Google’s Imagen model has always turned heads for photorealism, and Imagen 4 refines that craft with crisper details—think individual strands of hair, water droplets on a leaf, or the weave of a tweed jacket. It also finally conquers AI’s Achilles’ heel: text. Whether you’re designing a fake movie poster or drafting a whimsical greeting card, any letters in your scene now look like actual handwriting or typeset fonts, not gibberish blobs.

On top of finer fidelity, Imagen 4 can export images up to 2K in multiple aspect ratios, making it more than just a web-demo novelty. If you need to drop a generated asset into a slide deck or print it on canvas, you won’t be left squinting at pixelation.

Flow, Veo 3, and Imagen 4 aren’t free: Google is bundling them into two subscription tiers under the “Google AI” umbrella:

AI Pro ($19.99/month) includes Flow with Veo 2 and Imagen 4 access—enough to experiment, storyboard, and crank out a few dozen micro-clips each month.
AI Ultra ($249.99/month) ups the ante with Veo 3’s native audio generation, higher usage caps across all models (video, image, and beyond), and early access to bleeding-edge features like Veo 3’s dialogue engine..

At launch, both Pro and Ultra are limited to U.S. subscribers, but Google says it plans to expand to more countries “soon.”

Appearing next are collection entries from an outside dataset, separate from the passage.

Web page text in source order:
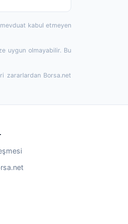
mevduat kabul etmeyen
uygun olmayabilir. Bu
zararlardan Borsa.net
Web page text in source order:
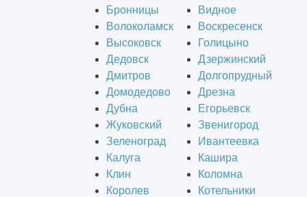
Бронницы
Видное
Волоколамск
Воскресенск
Высоковск
Голицыно
Дедовск
Дзержинский
Дмитров
Долгопрудный
Домодедово
Дрезна
Дубна
Егорьевск
Жуковский
Звенигород
Зеленоград
Ивантеевка
Калуга
Кашира
Клин
Коломна
Королев
Котельники
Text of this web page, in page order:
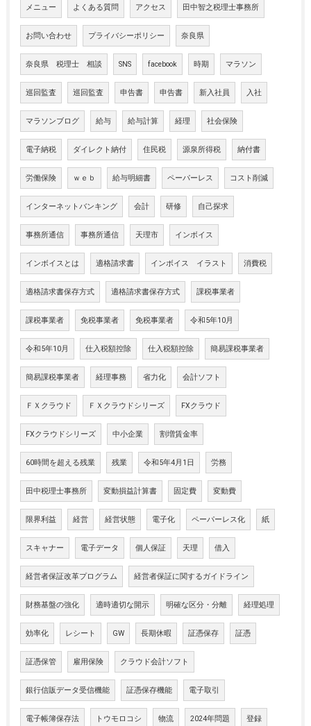
メニュー よくある質問 アクセス 田中智之税理士事務所
お問い合わせ プライバシーポリシー 奈良県
奈良県 税理士 相談 SNS facebook 時期 マラソン
巡回監査 巡回監査 申告書 申告書 新入社員 入社
マラソンブログ 給与 給与計算 経理 社会保険
電子納税 ダイレクト納付 住民税 源泉所得税 納付書
労働保険 ｗｅｂ 給与明細書 ペーパーレス コスト削減
インターネットバンキング 会計 研修 自己探求
事務所通信 事務所通信 天理市 インボイス
インボイスとは 適格請求書 インボイス イラスト 消費税
適格請求書保存方式 適格請求書保存方式 課税事業者
課税事業者 免税事業者 免税事業者 令和5年10月
令和5年10月 仕入税額控除 仕入税額控除 簡易課税事業者
簡易課税事業者 経理事務 省力化 会計ソフト
ＦＸクラウド ＦＸクラウドシリーズ FXクラウド
FXクラウドシリーズ 中小企業 割増賃金率
60時間を超える残業 残業 令和5年4月1日 労務
田中税理士事務所 変動損益計算書 固定費 変動費
限界利益 経営 経営状態 電子化 ペーパーレス化 紙
スキャナー 電子データ 個人保証 天理 借入
経営者保証改革プログラム 経営者保証に関するガイドライン
財務基盤の強化 適時適切な開示 明確な区分・分離 経理処理
効率化 レシート GW 長期休暇 証憑保存 証憑
証憑保管 雇用保険 クラウド会計ソフト
銀行信販データ受信機能 証憑保存機能 電子取引
電子帳簿保存法 トウモロコシ 物流 2024年問題 登録
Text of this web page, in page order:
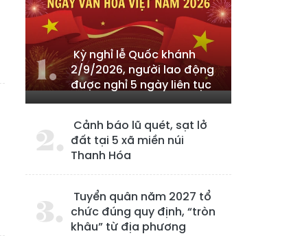
Kỳ nghỉ lễ Quốc khánh
2/9/2026, người lao động
được nghỉ 5 ngày liên tục
Cảnh báo lũ quét, sạt lở
đất tại 5 xã miền núi
Thanh Hóa
Tuyển quân năm 2027 tổ
chức đúng quy định, “tròn
khâu” từ địa phương
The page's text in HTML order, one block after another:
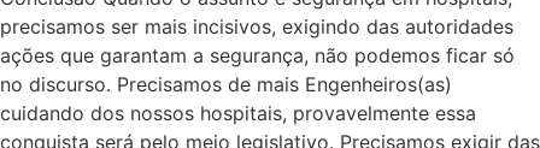
precisamos ser mais incisivos, exigindo das autoridades
ações que garantam a segurança, não podemos ficar só
no discurso. Precisamos de mais Engenheiros(as)
cuidando dos nossos hospitais, provavelmente essa
conquista será pelo meio legislativo. Precisamos exigir das
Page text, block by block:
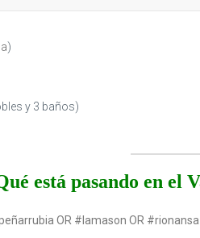
)
y 3 baños)
está pasando en el
OR #lamason OR
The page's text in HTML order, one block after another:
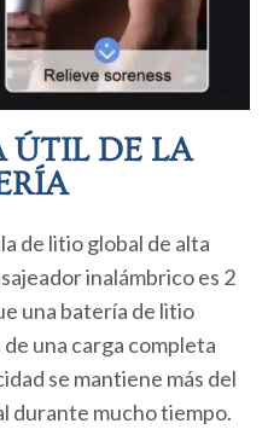
ÚTIL DE LA
de litio global de alta
inalámbrico es 2
una batería de litio
una carga completa
se mantiene más del
durante mucho tiempo.
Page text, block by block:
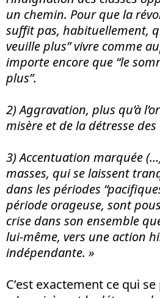
un chemin. Pour que la
suffit pas, habituellement,
veuille plus” vivre comme
importe encore que “le
plus”.
2) Aggravation, plus qu’à
misère et de la détresse
3) Accentuation marquée
masses, qui se laissent
dans les périodes
période orageuse, sont
crise dans son ensemble
lui-même, vers une action
indépendante. »
C’est exactement ce qui
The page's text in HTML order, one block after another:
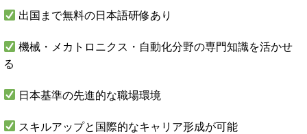
出国まで無料の日本語研修あり
機械・メカトロニクス・自動化分野の専門知識を活かせ
る
日本基準の先進的な職場環境
スキルアップと国際的なキャリア形成が可能
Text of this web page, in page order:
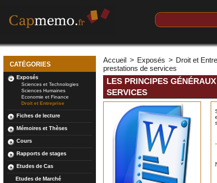
CATÉGORIES
Exposés
Sciences et Technologies
Sciences Humaines
Economie et Finance
Droit et Entreprise
Fiches de lecture
Mémoires et Thèses
Cours
Rapports de stages
Etudes de Cas
Etudes de Marché
Accueil > Exposés > Droit et
prestations de services
LES PRINCIPES
SERVICES
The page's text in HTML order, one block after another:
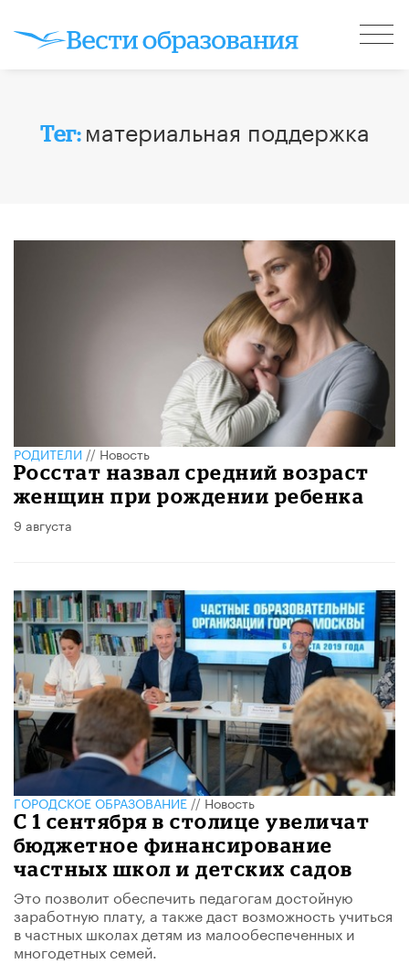
Тег: материальная поддержка
РОДИТЕЛИ//Новость
Росстат назвал средний возраст
женщин при рождении ребенка
9 августа
ГОРОДСКОЕ ОБРАЗОВАНИЕ//Новость
С 1 сентября в столице увеличат
бюджетное финансирование
частных школ и детских садов
Это позволит обеспечить педагогам достойную
заработную плату, а также даст возможность учиться
в частных школах детям из малообеспеченных и
многодетных семей.
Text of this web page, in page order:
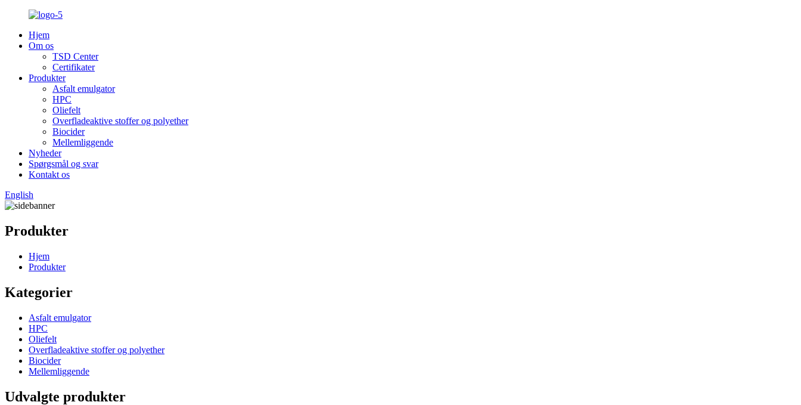
Hjem
Om os
TSD Center
Certifikater
Produkter
Asfalt emulgator
HPC
Oliefelt
Overfladeaktive stoffer og polyether
Biocider
Mellemliggende
Nyheder
Spørgsmål og svar
Kontakt os
English
Produkter
Hjem
Produkter
Kategorier
Asfalt emulgator
HPC
Oliefelt
Overfladeaktive stoffer og polyether
Biocider
Mellemliggende
Udvalgte produkter
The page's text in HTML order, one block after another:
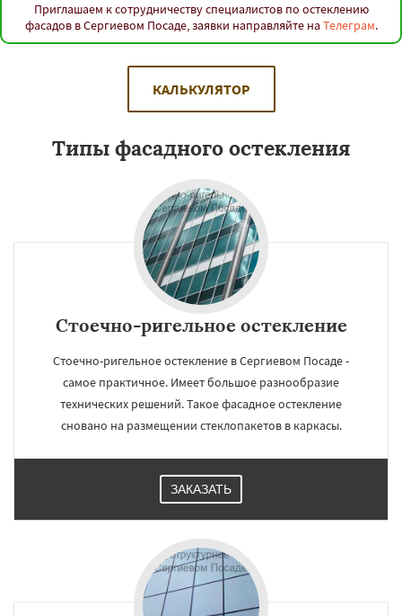
Приглашаем к сотрудничеству специалистов по остеклению
фасадов в Сергиевом Посаде, заявки направляйте на Телеграм.
КАЛЬКУЛЯТОР
Типы фасадного остекления
Стоечно-ригельное остекление
Стоечно-ригельное остекление в Сергиевом Посаде -
самое практичное. Имеет большое разнообразие
технических решений. Такое фасадное остекление
сновано на размещении стеклопакетов в каркасы.
ЗАКАЗАТЬ

AI-generated video has been tinkered with by researchers, startups, and open-source enthusiasts for months, but it’s never felt as turnkey as this. By wrapping sophisticated video-and-audio synthesis in an approachable editor, Google is effectively saying, “We want anyone with a story in their head to try this—no film school required.”

Of course, there are open questions. Will studios trust eight-second clips as proof-of-concept for feature-length projects? How will copyright and fair use evolve when “ingredients” can be traced back to reference images? And can Flow handle the subtlety of human performance, or will every digital actor feel like a CGI mannequin?

But for now, Flow represents a big step toward democratizing visual storytelling. Instead of wrangling camera rigs, lighting grids, and sound mixers, creators can focus on the spark of an idea—and let Google’s AI models handle the shot list. As with any new creative tool, the best work often comes from unexpected tinkerers: indie musicians making music videos, educators illustrating concepts, or hobbyists crafting animated short stories.

If you’re in the U.S. and itching to turn that idea into motion, it might be time to pick up a Google AI Pro trial (or dive deep with AI Ultra) and give Flow a spin. After all, if a two-minute pitch can be distilled into a few eight-second clips, who knows what stories you’ll tell next?